• Féministes rabat-joie (et autres sujets obstinés) – Sara Ahmed – Réflexions Queer & Décoloniales d’une entité rebelle
    https://sorryimnotsorry.wordpress.com/2017/05/15/feministes-rabat-joie-et-autres-sujets-obstines-sara-ahme

    Ne pas avoir sa chaise à la table du bonheur, c’est incarner une menace potentielle, non seulement pour la table elle-même mais aussi pour ce qui se trouve rassemblé autour et dessus. Si vous n’y avez pas votre place, vous risquez même de vous mettre dans les pattes des personnes qui y siègent et veulent par-dessus tout conserver la leur. Laisser planer la menace qu’elles pourraient perdre cette place rabat la joie des personnes assises. La figure de la rabat-joie féministe est tellement reconnaissable ! Tellement significative ! Prenons donc au sérieux la figure de la rabat-joie féministe. Rendre la parole à la rabat-joie pourrait être un projet féministe. Si assimiler les féministes à des rabat-joie constitue une forme de rejet, ledit rejet vient ironiquement révéler une capacité d’agir (agency) : nous pouvons répondre par ‘oui’ à l’accusation.

    La figure de la rabat-joie féministe prend tout son sens si nous la situons dans le contexte des critiques féministes du bonheur, de la manière dont le bonheur sert à justifier les normes sociales en les présentant comme des biens sociaux (dans la mesure où l’on comprend le bonheur comme quelque chose de bien, un bien social est une cause de bonheur).
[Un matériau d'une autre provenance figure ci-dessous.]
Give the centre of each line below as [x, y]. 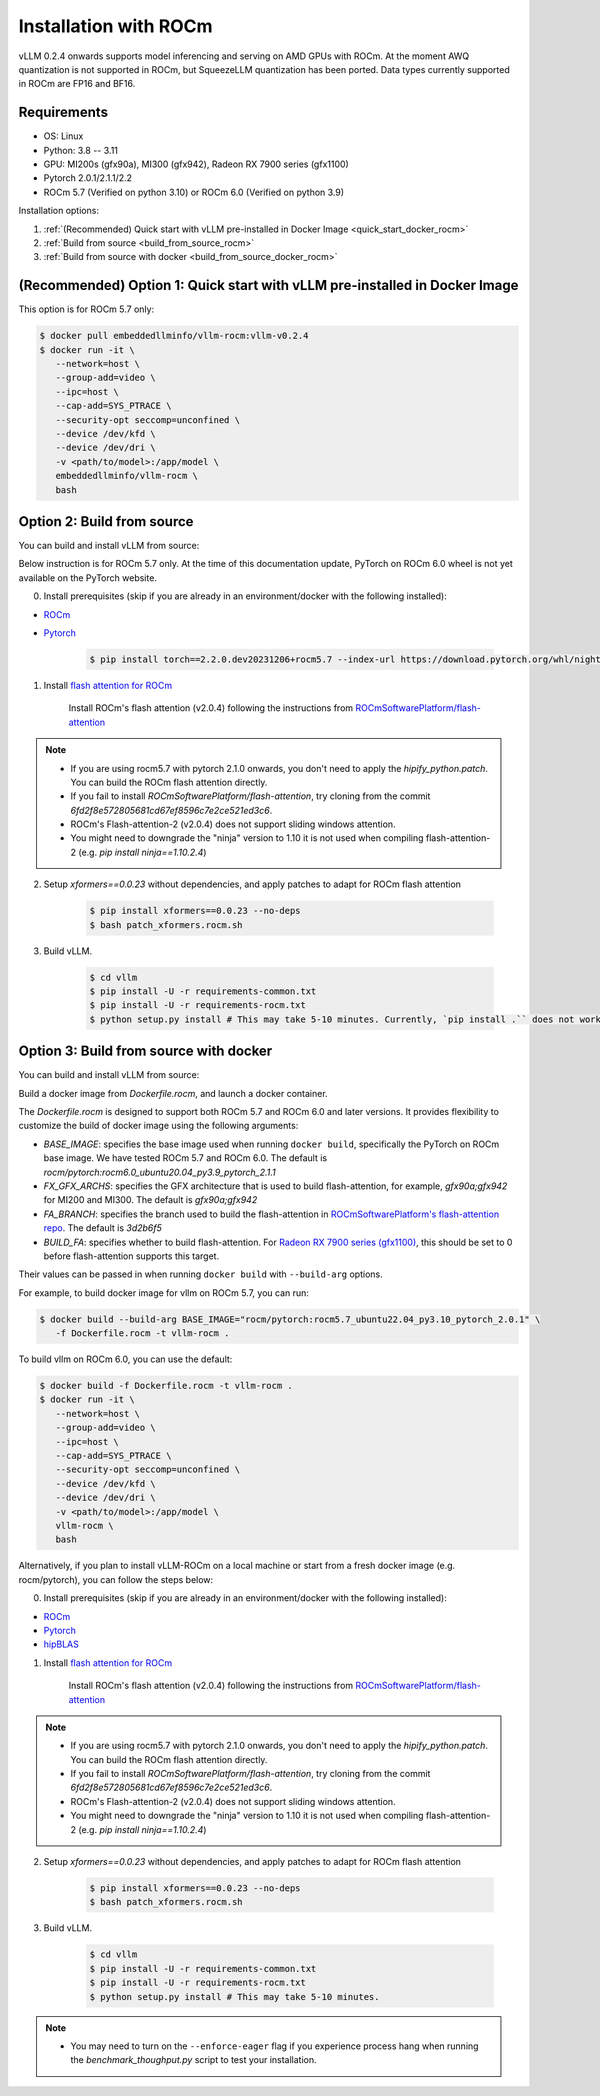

Pour citer la remarque astucieuse de Simone de Beauvoir : « Il n’y a aucune possibilité de mesurer le bonheur d’autrui et il est toujours facile de qualifier d’heureuse la situation qu’on veut lui imposer. » (Beauvoir 1997, p. 28).

    Ne pas accepter la place ainsi désignée, c’est peut-être aussi refuser le bonheur qu’on nous souhaiterait. S’engager dans l’activisme politique revient donc à engager un combat contre le bonheur. Quand bien même nous nous battons pour d’autres choses, quand bien même il y a d’autres mondes que nous voulons créer, sans doute partageons-nous ce contre quoi nous nous élevons. Raison pour laquelle nos archives militantes sont des archives du malheur. Pensons simplement à la somme de travail critique accomplie à ce jour : à toutes les critiques féministes de ‘l’épouse et mère comblée’ ; aux critiques noires du mythe du ‘joyeux esclave’ ; aux critiques queers de la ‘félicité conjugale’ que serait l’hétérosexualité version sentimentale. La lutte dont le bonheur est l’enjeu définit l’horizon de nos revendications politiques. Nous héritons de cet horizon.